Activity prediction test set

The set for predicting activities was taken from Munishkin and Wool.6

Initial conditions

All deletions start from the native structure for the A chain of ricin (pdb 1rtc) with the ligand adenyl(3'→5')guanosine (ApG, a transition state analog) placed in the active site (pdb 1apg).46 Prior to employing the deletion algorithm, the crystal structure was preprocessed as follows. First, the backbone bond lengths and angles were set to ideal values.32 These small changes resulted in minor clashes between the side chains and the ApG ligand, therefore the ligand rigid-body position was refined by quasi-Newton minimization while allowing small torsion angle changes throughout the backbone of the protein. For the refinement, the surrounding side chain positions were kept fixed, otherwise the side chains required for binding and catalysis would move to allow space for the ligand. The lowest energy idealized and refined ligand structure was then used as the starting structure for all subsequent deletions (there was very little variation, <1%, in rmsd and energy for all the structures created).

Energy function

Rosetta’s multi-scale algorithm is based on two energy functions. At low resolution, a fast energy function is used that accounts for the backbone heavy atoms and a pseudo-atom representing the centroid of the side chain atoms. The energy functions, developed for and tested on folding,33 loop building,35 and docking problems,47 include van der Waals clashes, ligand-protein contacts, knowledge-based residue environment and residue-residue pair propensities, a loop-closure measure, as well as a Ramachandran energy.33,47,48 The deletion algorithm uses the weights from protein folding15 with an additional chain break term (weight 1.0) from loop building to ensure that the gap created by deleting a residue is negligible.

At high resolution, Rosetta uses an all-atom potential to capture atomic scale physical forces. For the relaxation, the potential includes van der Waals interactions,47 implicit solvation,49 orientation-dependent hydrogen bonding,5052 and a rotamer probability to capture side chain internal energies.53,54 Parameters and weights have been published previously.10 Similar to low resolution, the weights from protein folding are used with the addition of the chain break energy score. During relaxation, the weights of the chain break energy score, Lennard-Jones repulsion, and Ramachandran probability are adjusted as indicated in the algorithm details below. The final structure is scored using published weights plus the chain break energy score (weight 1.0).

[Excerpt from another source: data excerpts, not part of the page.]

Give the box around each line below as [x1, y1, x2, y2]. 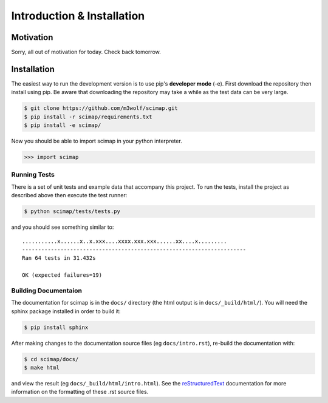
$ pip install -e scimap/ [24, 122, 101, 129]
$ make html [24, 364, 60, 371]
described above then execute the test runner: [11, 192, 128, 199]
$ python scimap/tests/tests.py [24, 208, 121, 215]
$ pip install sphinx [24, 323, 89, 331]
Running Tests [11, 171, 55, 179]
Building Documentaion [11, 286, 82, 294]
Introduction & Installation [11, 9, 145, 22]
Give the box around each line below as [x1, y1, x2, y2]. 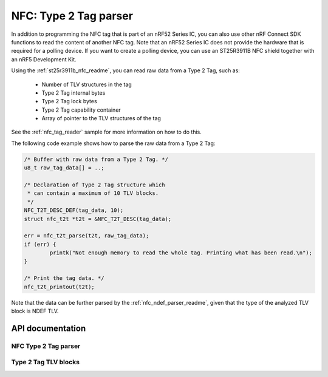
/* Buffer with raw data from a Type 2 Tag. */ [24, 155, 168, 163]
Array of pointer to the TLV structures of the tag [41, 115, 161, 122]
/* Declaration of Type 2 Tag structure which [24, 182, 165, 188]
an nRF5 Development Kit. [11, 55, 77, 63]
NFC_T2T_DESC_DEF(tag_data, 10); [24, 207, 124, 214]
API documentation [11, 323, 86, 333]
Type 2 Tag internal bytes [41, 89, 106, 97]
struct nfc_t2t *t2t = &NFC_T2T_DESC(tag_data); [24, 216, 172, 222]
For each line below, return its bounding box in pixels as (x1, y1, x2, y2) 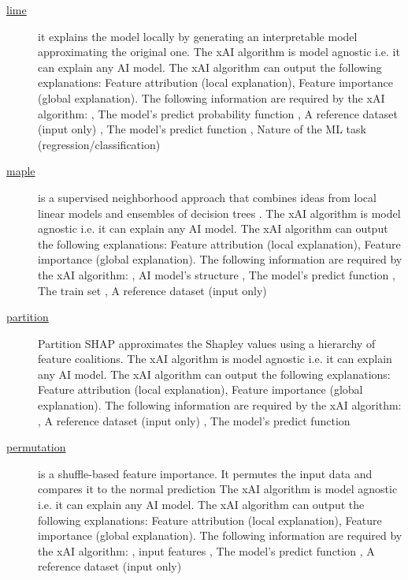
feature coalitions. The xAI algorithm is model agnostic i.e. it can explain (38, 350, 392, 367)
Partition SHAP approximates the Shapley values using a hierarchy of (38, 335, 376, 351)
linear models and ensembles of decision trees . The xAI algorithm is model (38, 204, 401, 221)
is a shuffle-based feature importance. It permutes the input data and (38, 465, 373, 481)
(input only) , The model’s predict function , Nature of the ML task (38, 121, 366, 137)
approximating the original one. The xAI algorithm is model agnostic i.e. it (38, 43, 400, 60)
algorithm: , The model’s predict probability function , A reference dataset (38, 105, 398, 122)
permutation (6, 439, 66, 455)
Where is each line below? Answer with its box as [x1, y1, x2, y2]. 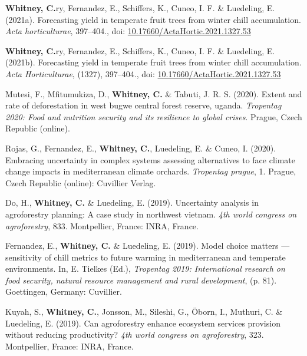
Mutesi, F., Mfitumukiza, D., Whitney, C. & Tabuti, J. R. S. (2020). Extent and [5, 87, 302, 100]
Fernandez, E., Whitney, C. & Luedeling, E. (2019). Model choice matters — [5, 239, 290, 252]
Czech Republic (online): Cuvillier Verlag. [5, 176, 156, 189]
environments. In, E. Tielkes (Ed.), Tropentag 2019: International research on [5, 262, 285, 275]
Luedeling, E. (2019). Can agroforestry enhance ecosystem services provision [5, 317, 280, 329]
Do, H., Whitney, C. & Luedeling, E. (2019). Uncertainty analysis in [5, 196, 259, 209]
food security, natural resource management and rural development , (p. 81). [5, 273, 277, 286]
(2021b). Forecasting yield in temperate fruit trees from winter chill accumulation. [5, 56, 302, 68]
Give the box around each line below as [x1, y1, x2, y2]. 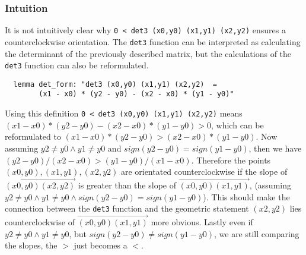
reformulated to [5, 130, 61, 143]
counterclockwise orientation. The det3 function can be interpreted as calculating [5, 35, 301, 48]
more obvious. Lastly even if [151, 216, 253, 228]
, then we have [248, 141, 302, 154]
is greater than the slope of [78, 178, 176, 191]
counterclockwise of [5, 216, 75, 228]
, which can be [211, 118, 264, 131]
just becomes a [74, 239, 128, 251]

Details of low-resolution search

The low-resolution search algorithm starts by deleting the desired residue and, if the deletion is in a secondary structural element, threading the gap to the nearest loop (see Thread-and-close for secondary structure space). Small changes throughout the backbone of the protein are then used in the holistic loop closure approach for five cycles or until the loop is closed and no gap between the two ends is present. Each single cycle of holistic loop closure includes 100 small moves (random perturbations to the ϕ and ψ angles of a random residue) and 100 shear moves (random perturbations to the ψ angle of a random residue and a corresponding opposite perturbation to the ϕ angle of the following residue,33 alternating between small and shear moves for nres/10 cycles. After each series of many small and shear moves, the chain break distance is calculated. If within five cycles the loop has not closed, the algorithm employs a modified CCD36,55 loop closure, ensuring that the loop closes completely. During holistic loop closure, the Ramachandran weight factor is increased to 1.0 (versus the 0.1 normally used) to force valid sampling of ϕ/ψ space during loop building. This increased weight forces the CCD loop closure to remain in the allowed space.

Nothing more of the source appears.